Founded in Ypsilanti, Michigan in Washtenaw County in 1883 by Patrick Roger Cleary as the Cleary School of Penmanship, the school was then incorporated in 1891 as Cleary Business College and located in Ypsilanti's Union Block Building. In 1933, the Cleary Family turned the physical assets of the college over to a Board of Trustees, establishing Cleary College as an independent, not-for-profit institution. In 1938, Patrick Roger Cleary retired and his son, Owen Cleary, became president. The college was located at its original, purpose-built building in Downtown Ypsilanti at 300 West Michigan Avenue (originally Congress Street) until 1960, when the college moved to a newly constructed building at 2170 Washtenaw Avenue west of Eastern Michigan University in Ypsilanti.

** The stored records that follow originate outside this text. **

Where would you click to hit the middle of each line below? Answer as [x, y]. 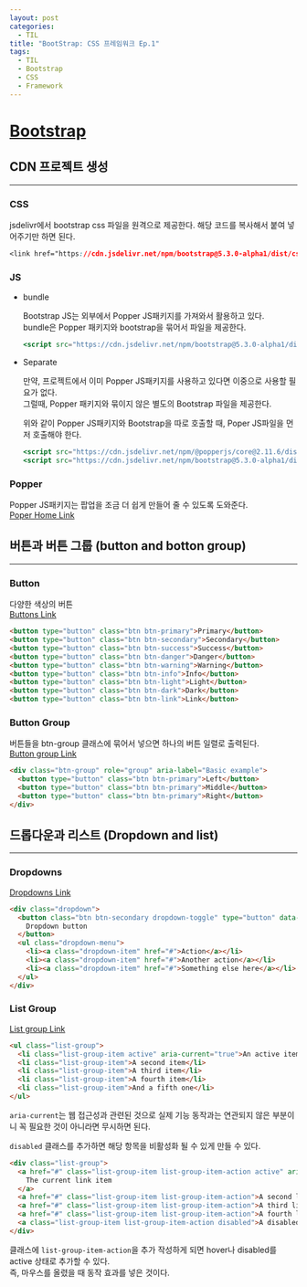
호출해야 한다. [57, 434]
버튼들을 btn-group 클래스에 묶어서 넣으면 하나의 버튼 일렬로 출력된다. [135, 744]
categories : [32, 26]
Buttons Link [33, 615]
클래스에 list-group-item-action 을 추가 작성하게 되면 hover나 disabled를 [143, 1250]
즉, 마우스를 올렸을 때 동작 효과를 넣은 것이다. [90, 1272]
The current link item [69, 1180]
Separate [40, 362]
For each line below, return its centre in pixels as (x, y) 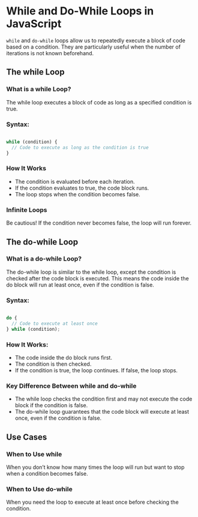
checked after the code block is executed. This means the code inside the (97, 278)
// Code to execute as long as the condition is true (80, 147)
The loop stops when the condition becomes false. (77, 194)
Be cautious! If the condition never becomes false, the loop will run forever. (99, 223)
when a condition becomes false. (47, 474)
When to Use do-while (40, 489)
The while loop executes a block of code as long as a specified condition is (99, 102)
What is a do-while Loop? (44, 259)
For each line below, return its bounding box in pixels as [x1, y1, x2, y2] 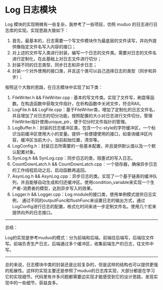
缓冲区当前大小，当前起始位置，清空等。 [20, 137, 102, 143]
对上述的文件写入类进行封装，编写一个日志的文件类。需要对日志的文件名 [12, 49, 157, 56]
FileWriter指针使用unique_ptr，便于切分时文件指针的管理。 [12, 119, 130, 124]
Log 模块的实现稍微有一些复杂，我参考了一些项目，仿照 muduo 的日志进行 [5, 21, 154, 27]
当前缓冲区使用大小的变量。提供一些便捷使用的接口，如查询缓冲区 [16, 131, 148, 137]
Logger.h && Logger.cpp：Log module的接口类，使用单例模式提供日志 [12, 191, 153, 197]
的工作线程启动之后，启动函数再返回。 [12, 167, 89, 173]
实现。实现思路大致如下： [17, 27, 69, 33]
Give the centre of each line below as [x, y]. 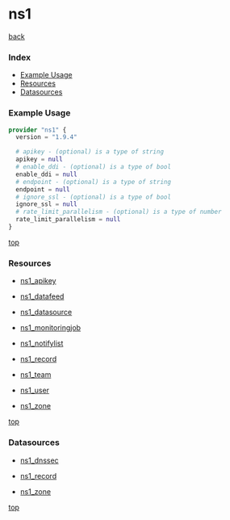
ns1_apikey [38, 281]
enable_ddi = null [47, 174]
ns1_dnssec [39, 460]
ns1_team [36, 375]
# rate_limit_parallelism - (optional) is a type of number [119, 212]
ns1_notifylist [42, 343]
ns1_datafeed [42, 296]
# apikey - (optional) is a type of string [90, 152]
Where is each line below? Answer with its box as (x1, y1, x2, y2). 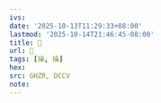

A branch college was opened in Livingston County outside of Howell, Michigan, in 1979. By 1982, the combined campuses served over one thousand students. Cleary College purchased property at 3601 Plymouth Road in Ypsilanti's neighboring Ann Arbor, Michigan, in 1998, and vacated its Ypsilanti campus the next year. In 2002, Cleary introduced graduate programs and changed its name to Cleary University. Cleary University sold its Ann Arbor campus, known as Cleary University - Washtenaw Campus in 2014. The university's Howell campus, known as Cleary University - Livingston Campus, remains its main, flagship campus.

== Livingston Campus ==
The Livingston Campus of Cleary University is in Genoa Charter Township, Michigan, in Howell.

== Detroit campus ==
Located at the Considine Little Rock Family Center at 8904 Woodward Avenue, the center is designed to prepare Detroit residents for job opportunities, providing a range of programs from one-year certificates to bachelor's degree programs. Programs are available online or in-center.

== Athletics ==
The Cleary athletic teams are called the Cougars. The university is a member of the National Association of Intercollegiate Athletics (NAIA), primarily competing in the Wolverine–Hoosier Athletic Conference (WHAC) for most of its sports since the 2018–19 academic year; while its men's wrestling program competes in the Sooner Athletic Conference (SAC). They were also a member of the United States Collegiate Athletic Association (USCAA) from 2012–13 (when the school re-instated back its athletics program) to 2018–19. The Cougars previously competed as an NAIA Independent within the Association of Independent Institutions (AII) when they joined the NAIA during the 2017–18 school year.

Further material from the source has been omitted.